Internet valuations: LinkedIn’s 109 per cent pop on its stock market debut last week shows investors are hungry for technology-style growth investments. That’s good news for firms hoping to go public, ranging from Russian search engine Yandex to Groupon. But pegging firms by their revenue potential is risky. Profits matter in the end.
Investors in new-to-market Internet firms are certainly baking in lots of growth. When profit is currently scarce or non-existent, that turns into heady multiples of revenue. LinkedIn is valued at $8.3 billion, or 34 times 2010 revenue. Social shopping site Groupon is valued at about $15 billion, or almost 20 times last year's sales, in gray market trading. And microblogging site Twitter is valued at $8.7 billion, or more than 150 times last year's revenue, in private transactions.
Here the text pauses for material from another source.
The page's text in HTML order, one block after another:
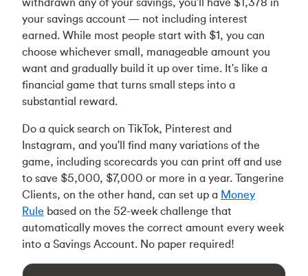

Sometimes there's an earnings multiple to back such revenue-based metrics. Yandex is a good example. At the top of the indicated price range for its planned initial public offering, the firm would be worth about $8 billion. That’s 18 times last year's sales. Yet the firm has a solid niche, with a two-thirds share of the Russian Internet search market, and profits are growing rapidly. At 60 times last year's earnings the shares would be more expensive than slower-growing Google, yet cheaper than faster-paced Chinese rival Baidu. That's rich, but defensible.
Some hot Internet properties, like Groupon, are now solidly in the black. But vanishingly small barriers to entry mean profit margins are likely to shrink. Others, such as LinkedIn, will surely struggle to generate the returns investors are implicitly expecting. Its market valuation is more than 500 times last year’s tiny profit. And while sales more than doubled in the first quarter from a year earlier, expenses grew even faster. Yet across the board, valuations seem to be pinned on every company becoming a Google in its market. But as became clear as the dot-com boom collapsed just over a decade ago, there are relatively few consistent winners — and that applies all the more to businesses that gain from the snowball effect of an expanding network.
The still-private Facebook is looking like one of those winners. And for several years, it simply wasn't possible to place a value on the company based on earnings, since it only produced sales. It now has net margins approaching 30 per cent. So revenue growth shouldn't be ignored. But to avoid the errors that brought the last tech bust, investors need to keep profits front of mind.